EXERCISE DESCRIPTION: Each record should be given again exactly as it appears, with no image included.

Records from a data collection:
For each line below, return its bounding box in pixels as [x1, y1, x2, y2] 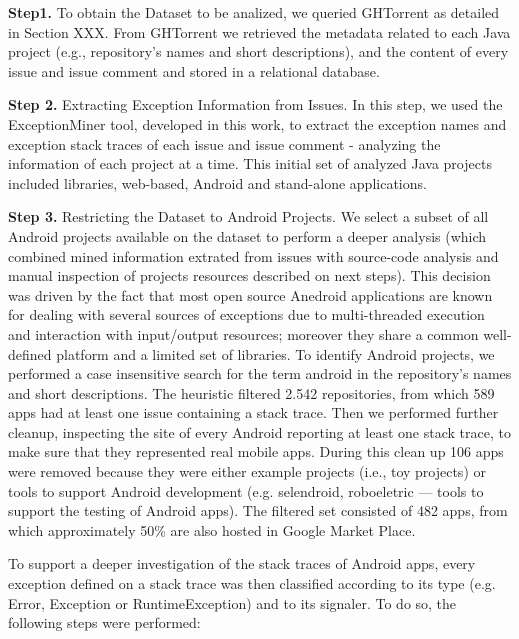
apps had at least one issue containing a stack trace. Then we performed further [8, 402, 499, 423]
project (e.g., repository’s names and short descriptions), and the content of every [8, 41, 509, 62]
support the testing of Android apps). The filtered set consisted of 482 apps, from [8, 500, 508, 521]
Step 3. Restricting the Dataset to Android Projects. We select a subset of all [8, 206, 489, 227]
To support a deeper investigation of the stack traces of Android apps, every [8, 553, 476, 574]
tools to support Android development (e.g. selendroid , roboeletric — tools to [8, 480, 484, 501]
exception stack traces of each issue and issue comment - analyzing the [8, 133, 441, 154]
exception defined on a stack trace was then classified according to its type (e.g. [8, 573, 496, 594]
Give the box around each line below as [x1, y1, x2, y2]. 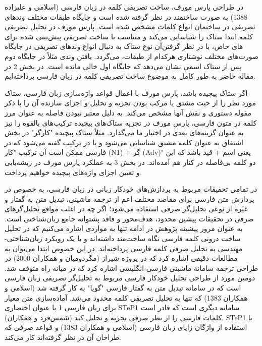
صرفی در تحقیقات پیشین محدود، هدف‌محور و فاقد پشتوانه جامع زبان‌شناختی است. [5, 213, 254, 223]
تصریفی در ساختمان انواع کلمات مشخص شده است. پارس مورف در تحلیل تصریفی [5, 21, 255, 32]
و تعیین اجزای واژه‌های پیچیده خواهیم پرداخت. [5, 166, 142, 177]
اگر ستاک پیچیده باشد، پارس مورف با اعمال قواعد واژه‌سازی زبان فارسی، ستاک [5, 87, 248, 98]
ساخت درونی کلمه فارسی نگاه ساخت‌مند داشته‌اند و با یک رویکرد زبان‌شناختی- [5, 233, 241, 244]
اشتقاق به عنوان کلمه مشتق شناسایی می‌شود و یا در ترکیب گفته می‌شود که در [5, 137, 243, 147]
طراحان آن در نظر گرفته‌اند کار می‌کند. [5, 332, 122, 342]
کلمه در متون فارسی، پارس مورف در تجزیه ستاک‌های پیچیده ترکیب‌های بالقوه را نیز [5, 117, 257, 128]
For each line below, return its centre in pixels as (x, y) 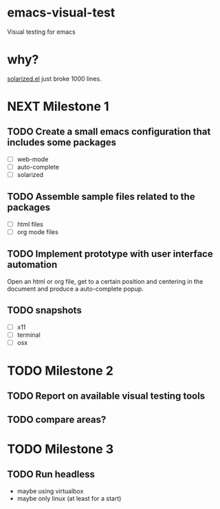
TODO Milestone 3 (60, 449)
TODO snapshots (45, 310)
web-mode (33, 159)
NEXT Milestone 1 (58, 106)
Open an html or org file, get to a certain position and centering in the (105, 281)
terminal (29, 335)
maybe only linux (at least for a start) (69, 498)
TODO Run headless (51, 474)
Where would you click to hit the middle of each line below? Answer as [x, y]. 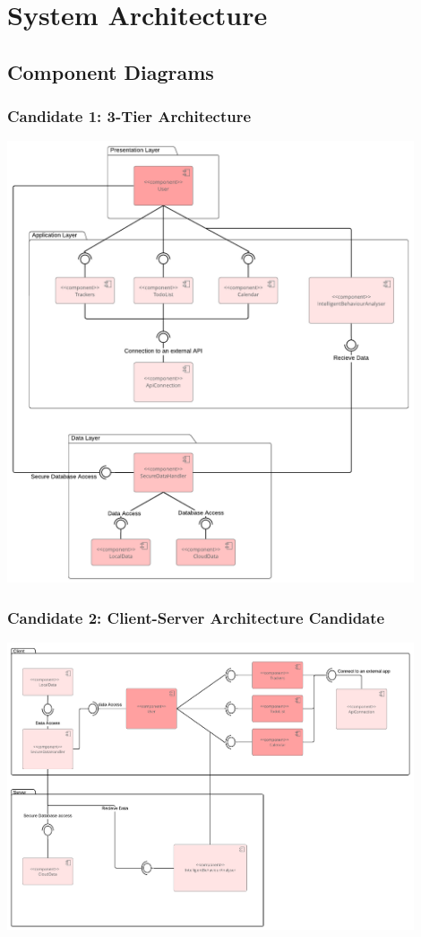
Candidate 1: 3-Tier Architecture [129, 116]
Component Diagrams [111, 71]
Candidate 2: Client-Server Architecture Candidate [196, 617]

FINISHED EXERCISE:
For each line below, return its bounding box in pixels as [x1, y1, x2, y2] 
apps had at least one issue containing a stack trace. Then we performed further [8, 402, 499, 423]
project (e.g., repository’s names and short descriptions), and the content of every [8, 41, 509, 62]
support the testing of Android apps). The filtered set consisted of 482 apps, from [8, 500, 508, 521]
Step 3. Restricting the Dataset to Android Projects. We select a subset of all [8, 206, 489, 227]
To support a deeper investigation of the stack traces of Android apps, every [8, 553, 476, 574]
tools to support Android development (e.g. selendroid , roboeletric — tools to [8, 480, 484, 501]
exception stack traces of each issue and issue comment - analyzing the [8, 133, 441, 154]
exception defined on a stack trace was then classified according to its type (e.g. [8, 573, 496, 594]
Give the box around each line below as [x1, y1, x2, y2]. 
صرفی در تحقیقات پیشین محدود، هدف‌محور و فاقد پشتوانه جامع زبان‌شناختی است. [5, 213, 254, 223]
تصریفی در ساختمان انواع کلمات مشخص شده است. پارس مورف در تحلیل تصریفی [5, 21, 255, 32]
و تعیین اجزای واژه‌های پیچیده خواهیم پرداخت. [5, 166, 142, 177]
اگر ستاک پیچیده باشد، پارس مورف با اعمال قواعد واژه‌سازی زبان فارسی، ستاک [5, 87, 248, 98]
ساخت درونی کلمه فارسی نگاه ساخت‌مند داشته‌اند و با یک رویکرد زبان‌شناختی- [5, 233, 241, 244]
اشتقاق به عنوان کلمه مشتق شناسایی می‌شود و یا در ترکیب گفته می‌شود که در [5, 137, 243, 147]
طراحان آن در نظر گرفته‌اند کار می‌کند. [5, 332, 122, 342]
کلمه در متون فارسی، پارس مورف در تجزیه ستاک‌های پیچیده ترکیب‌های بالقوه را نیز [5, 117, 257, 128]
For each line below, return its centre in pixels as (x, y) 
TODO Milestone 3 (60, 449)
TODO snapshots (45, 310)
web-mode (33, 159)
NEXT Milestone 1 (58, 106)
Open an html or org file, get to a certain position and centering in the (105, 281)
terminal (29, 335)
maybe only linux (at least for a start) (69, 498)
TODO Run headless (51, 474)
Where would you click to hit the middle of each line below? Answer as [x, y]. 
Candidate 1: 3-Tier Architecture [129, 116]
Component Diagrams [111, 71]
Candidate 2: Client-Server Architecture Candidate [196, 617]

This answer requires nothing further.